*Work required*: Skip every picture, and copy exactly the lines from the one containing "simulation using delta" to the end of the data.

START Available records

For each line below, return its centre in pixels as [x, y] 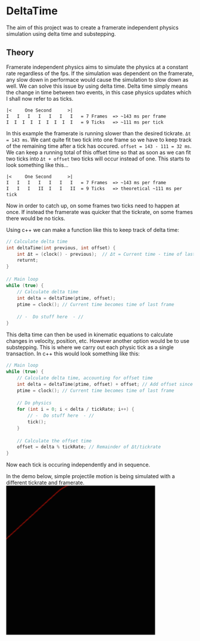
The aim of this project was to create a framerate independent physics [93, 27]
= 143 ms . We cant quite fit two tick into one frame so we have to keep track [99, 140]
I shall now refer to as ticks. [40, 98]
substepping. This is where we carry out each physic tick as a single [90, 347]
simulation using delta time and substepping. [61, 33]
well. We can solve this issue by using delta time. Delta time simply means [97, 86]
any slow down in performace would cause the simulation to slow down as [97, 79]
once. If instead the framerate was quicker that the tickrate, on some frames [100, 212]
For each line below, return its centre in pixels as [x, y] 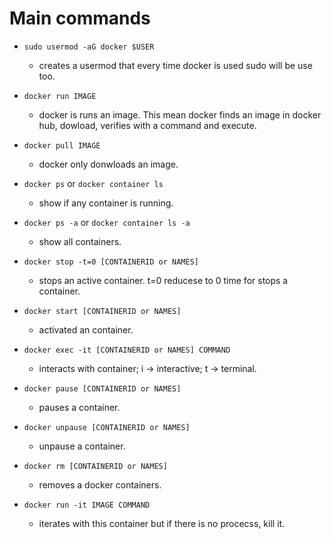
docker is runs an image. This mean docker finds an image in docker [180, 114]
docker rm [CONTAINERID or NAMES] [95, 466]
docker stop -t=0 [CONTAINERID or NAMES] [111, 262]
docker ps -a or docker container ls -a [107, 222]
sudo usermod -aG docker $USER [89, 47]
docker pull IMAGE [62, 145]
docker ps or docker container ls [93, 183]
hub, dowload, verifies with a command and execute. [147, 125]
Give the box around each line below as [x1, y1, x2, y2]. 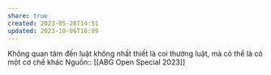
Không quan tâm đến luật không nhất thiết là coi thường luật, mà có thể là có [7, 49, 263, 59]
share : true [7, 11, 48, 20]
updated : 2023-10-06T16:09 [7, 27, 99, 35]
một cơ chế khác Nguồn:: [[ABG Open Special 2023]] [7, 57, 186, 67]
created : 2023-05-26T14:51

END Available records

*Output for this exercise*:
simulation using delta time and substepping. [61, 33]
well. We can solve this issue by using delta time. Delta time simply means [97, 86]
any slow down in performace would cause the simulation to slow down as [97, 79]
once. If instead the framerate was quicker that the tickrate, on some frames [100, 212]
For each line below, return its centre in pixels as [x, y] 
docker is runs an image. This mean docker finds an image in docker [180, 114]
docker rm [CONTAINERID or NAMES] [95, 466]
docker stop -t=0 [CONTAINERID or NAMES] [111, 262]
docker ps -a or docker container ls -a [107, 222]
sudo usermod -aG docker $USER [89, 47]
docker pull IMAGE [62, 145]
docker ps or docker container ls [93, 183]
hub, dowload, verifies with a command and execute. [147, 125]
Give the box around each line below as [x1, y1, x2, y2]. 
Không quan tâm đến luật không nhất thiết là coi thường luật, mà có thể là có [7, 49, 263, 59]
share : true [7, 11, 48, 20]
updated : 2023-10-06T16:09 [7, 27, 99, 35]
một cơ chế khác Nguồn:: [[ABG Open Special 2023]] [7, 57, 186, 67]
created : 2023-05-26T14:51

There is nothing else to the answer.